How does one evaluate how well the automatic discourse annotation works? Firstly, by comparison to the human-annotated text. The results show that the machine annotation is still rather dissimilar from our humans, though much better than even ambitious baselines (e. g., Bayesian text classification on the basis of all words contained in the sentence). Secondly, one can test how well people solve tasks with artefacts built on the basis of the annotation. We built "AZ extracts" (annotated sentence extracts) on the basis of the discourse annotation, and asked subjects to answer questions about citation function based on the information contained in them. AZ extracts enabled subjects to do almost as well as a comparison group which had access to the full paper, and significantly better than control groups with a comparable amount of information in the form of keywords, random sentences, or even the abstracts themselves. Surprisingly, when the AZ extracts were built on the basis of the human gold standard annotation (not the system output), this did not significantly improve performance above AZ extracts built on system output, though we know from the intrinsic evaluation that that system out- put is rather dissimilar from human output. This raises questions about whether the intrinsic evaluation method may underestimate system performance on real tasks.

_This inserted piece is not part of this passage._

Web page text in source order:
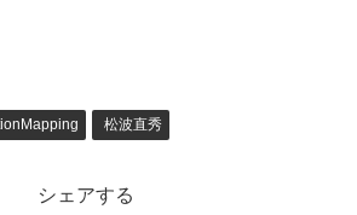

Another of the recent research goals of our group is automatic citation classification (Teufel et al., 2006a,b). This annotation scheme assigns labels to citations according to the relation of that citation to the overall argumentative act of the citing paper. There are 12 categories, which fall into four broad classes: Criticism, Comparison, Use, and Neutral. In annotation studies, we also found this annotation scheme to be reproducable (like the rhetorical AZ scheme for sentences), and we found that similar features to the ones employed for AZ also work well for automatic, supervised machine learning of the citation labels (intrinsic evaluation shows higher similarity to human annotation than was the case for the AZ task).
All work up to now uses a corpus of conference articles in computational linguistics; these display a lot of variation with respect to subdomains, structure, register, presentation traditions and writing style. Our recent research has looked at discourse analysis on other domains, namely genetics and chemistry papers in the subarea of organic synthesis. While the general principles of AZ and citation function classification hold, life scientists' searches are specialised, and in order to support them, different rhetorical moves in the papers need to be detected. For instance, we found that chemists are particularly interested in failed problem-solving activities in the description of the authors' methodology, as this information can help in troubleshooting the searchers' own unsuccessful syntheses.

Bibliography

Abdalla, R. and Teufel, S. (2006): "A Bootstrapping Approach to Unsupervised Detection of Cue Phrase Variants". In: Proceedings of ACL/COLING 2006.
Teufel, S. (1999): Argumentative Zoning: Information Extraction from Scientific Articles. Ph.D. thesis, University of Edinburgh.
Teufel, S.; Carletta, J. and Moens, M. (1999): "An Annotation Scheme for Discourse-Level Argumentation in Research Articles". In: Proceedings of EACL.
Teufel, S. and Moens, M. (2002): "Summarizing Scientific Articles - Experiments with Relevance and Rhetorical Status". Computational Linguistics 28 (4): pp. 409-445.
Teufel, S.; Siddharthan, A. and Tidhar, D. (2006a): "An Annotation Scheme for Citation Function". In: Proceedings of SIGdial-06. Sydney, Australia.
Teufel, S.; Siddharthan, A. and Tidhar, D. (2006b): "Automatic Classification of Citation Function". In: Proceedings of EMNLP-06. Sydney, Australia.